Иное дело выразимость события поступка и, соответственно, его осознанность в слове. Здесь М. М. Бахтин занимает двойственную позицию: «Не следует, конечно, преувеличивать силу языка: единое и единственное бытие-событие и поступок, ему причастный, принципиально выразимы, но фактически это очень трудная задача, и полная адекватность не достижима, но всегда задана» (там же). Если воспользоваться введенными В. Гумбольдтом и развитыми Г. Г. Шпетом понятиями внешней и внутренней формы, то дело может обстоять следующим образом. Поступок есть внешняя форма, а сознание — его внутренняя форма. Такое положение легче понять и принять, если учесть известное. За внешней формой действия скрыты в качестве его внутренних форм образ и слово; за внешней формой образа скрыты его внутренние формы действия и слова и т. д. М. М. Бахтин не пользовался этими понятиями, но его логика весьма близка логике Г. Г. Шпета. Последний рассматривал внутреннюю форму как путь.
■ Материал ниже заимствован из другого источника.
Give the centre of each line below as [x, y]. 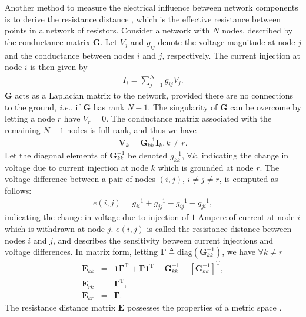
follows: [18, 190]
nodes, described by [257, 30]
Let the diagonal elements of [56, 155]
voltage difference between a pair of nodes [80, 179]
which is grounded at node [206, 167]
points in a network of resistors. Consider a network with [107, 30]
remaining [23, 129]
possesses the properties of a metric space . [204, 307]
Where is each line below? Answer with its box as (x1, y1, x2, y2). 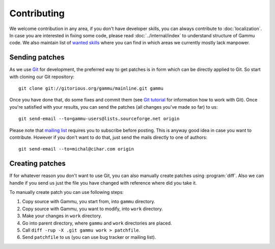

М. М. Бахтин пишет, что образ человека (не понятие, взятое вне соотношения «я — другой») тоже является путем, шагом к..., поскольку «форма другости, конечно, в образе преобладает» (Бахтин, 1979, с. 319), то образ человека вполне можно рассматривать как внутреннюю форму, т. е. как тот же путь.

Смысловой персонализм М. М. Бахтина

М. М. Бахтин, обсуждая сюжет «Поступок и самоотчет-исповедь», пишет: «Живущий человек изнутри себя устанавливается в мире активно, его осознаваемая жизнь в каждый ее момент есть поступление: я поступаю делом, словом, мыслью, чувством: я живу, я становлюсь поступком». Следуя логике М. М. Бахтина, можно было бы продолжить: я становлюсь сознанием. Но далее автор продолжает: «В поступке отсутствует момент саморефлекса поступающей личности, он движется в объективном, значимом контексте. <...> Предметные миры ценностно всецело определяют поступок для самого поступающего. Для самого поступающего сознания поступок не нуждается в герое (т. е. в определении личности), но лишь в управляющих и осмысливающих его целях и ценностях. Мое поступающее сознание как таковое ставит только вопросы: зачем, для чего, как, правильно или нет, нужно или не нужно, должно или не должно, добро или не добро, но никогда не ставит вопросы: кто я, что я и каков я. Моя определенность (я — таков) не входит для меня самого в мотивацию поступка; определенности личности совершающего нет в контексте, осмысливающем поступок для самого поступающего сознания...» (т. 1, с. 206–207). Значит, поступки определяются не только голосами сознания, но и «голосами» предметных миров, их ценностями для поступающего.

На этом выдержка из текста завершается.